There was a backwater behind the church, a mirror of rippled sky that twisted and wound miles through woodland till it met with the Red somewhere near the county line.

The church was burned till just a skeleton of the building remained.

The West End Mission.

It was Della Palmer’s church, ’cause if you cut through the pines it was only ten minutes to Standing Oak.

They’d had trouble after, when someone decorated it with a pile of dead squirrels and a large pentagram. Rumor was their own pastor lit the match, maybe ’cause he wanted to see if it would burn and not consume. The Mission took a hard line; their faith was unflinching.

A year back, when the case was red hot, Black had been called to a party that got outta hand at a rental near Brookdale. They’d got there and found the usual; high school kids getting lit and getting high, music loud. But then he’d gone round the back and seen the girls, three of them, scared white. They were pointing in the direction of the woods. Black had called for backup, gone in with Milk, locked and aiming. They’d nearly blown the kid’s head off. A jock, big and dumb, as was the custom. He’d made the feathered suit himself, thought it’d be funny to scare his girlfriend.

That was the first of the hoaxes.

The newspapers had been first to speak of the devil. There weren’t no grounds for it. Folk lapped it up, what with the Panic looking for kindling. Some idiot at the Briar County News cooked up a cover sketch of Baphomet with feathers, said they sold out in every town so ran it again week after week till it was burned in the minds of every kid in the area. It kept them outta Hell’s Gate, though into Ouija boards and other nonsense that freaked them out enough to call in every weekend.
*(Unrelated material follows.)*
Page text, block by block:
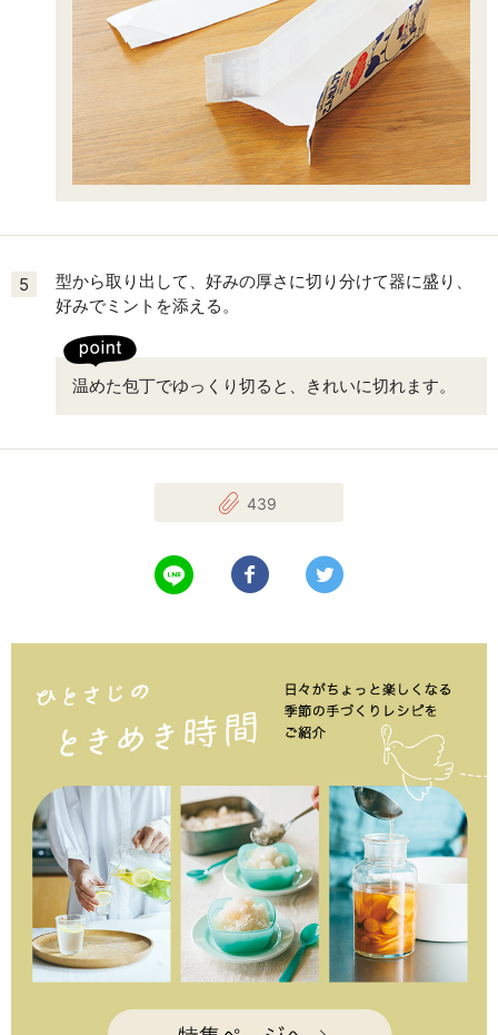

Black walked over to the church and ran his hand along a piece of charred timber twenty foot long.

“You lookin’ for a rabbit at the altar? Or was it a parakeet?” Milk said.

“It was bullshit, that’s what it was.”

Black looked down and saw a BOWDOIN CONSTRUCTION sign in the dirt.

“Don’t look like Ray’s done nothin’ at all,” Milk said.

Pastor Roberts had made the complaint. He reckoned the church had paid Ray Bowdoin five grand to begin clearing the site ready to rebuild it. Ray had taken the cash months back. Hadn’t done shit yet.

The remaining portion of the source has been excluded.